The curious thing about Microsoft as a BI player is that it is a partner to, or is otherwise an essential enabling platform for, many of the same vendors—such as Informatica—that it’s competing against. Not surprisingly, then, many BI players are decidedly cautious when asked to discuss the software giant. Reporting vendors, in particular, have practically bent over backwards to downplay the threat posed by Reporting Services—and to pigeon-hole Microsoft’s offering at the same time.

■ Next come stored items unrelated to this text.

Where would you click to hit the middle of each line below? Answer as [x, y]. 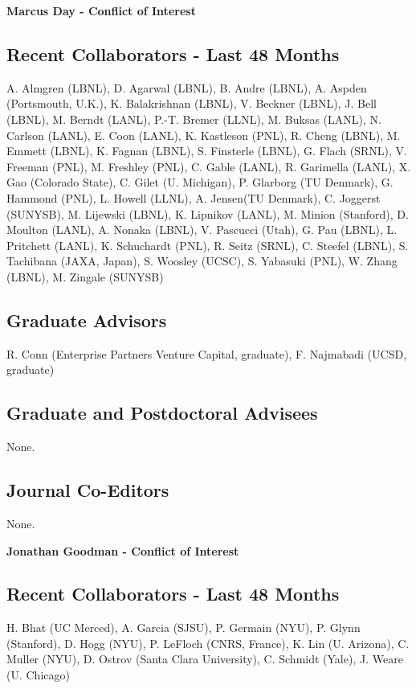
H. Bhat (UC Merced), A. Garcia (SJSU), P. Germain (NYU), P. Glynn [184, 627]
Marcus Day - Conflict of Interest [101, 10]
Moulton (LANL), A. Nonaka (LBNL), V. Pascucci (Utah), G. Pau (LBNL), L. [202, 230]
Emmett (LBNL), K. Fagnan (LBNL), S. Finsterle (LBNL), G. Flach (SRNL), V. [207, 151]
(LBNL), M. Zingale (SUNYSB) [85, 276]
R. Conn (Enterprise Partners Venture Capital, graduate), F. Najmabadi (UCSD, [207, 353]
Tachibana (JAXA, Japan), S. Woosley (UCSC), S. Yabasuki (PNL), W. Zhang [202, 261]
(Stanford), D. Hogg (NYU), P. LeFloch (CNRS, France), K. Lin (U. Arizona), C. [208, 643]

“I think that’s exactly the type of low-end, very specific purpose-oriented type of reporting solution that some users need,” said Michael Branchaud, director of product marketing for Cognos Inc., in an interview earlier this year. “I could see that being a nice complement to a Microsoft platform that they’ve already built that application [which has a reporting requirement] on.”

For his part, Informatica’s Poonen says there’s a good reason his company and other purveyors of data integration platforms will be insulated from the more disruptive effects of Microsoft’s ascendance as a BI player.

“When we took this thing [ETL] public, the analysts said to us ‘This thing that you’re talking about appears to be a feature of the database, so why do you think that you’re not just going to get eaten up by Oracle?’” he recounts. “It was the same answer then as it is now: There’s a need in a Global 2000 company for a Switzerland player that can move data between heterogeneous systems. And that’s something that Oracle and Microsoft with their [ETL] tools just cannot do.”

About the Author

Stephen Swoyer is a Nashville, TN-based freelance journalist who writes about technology.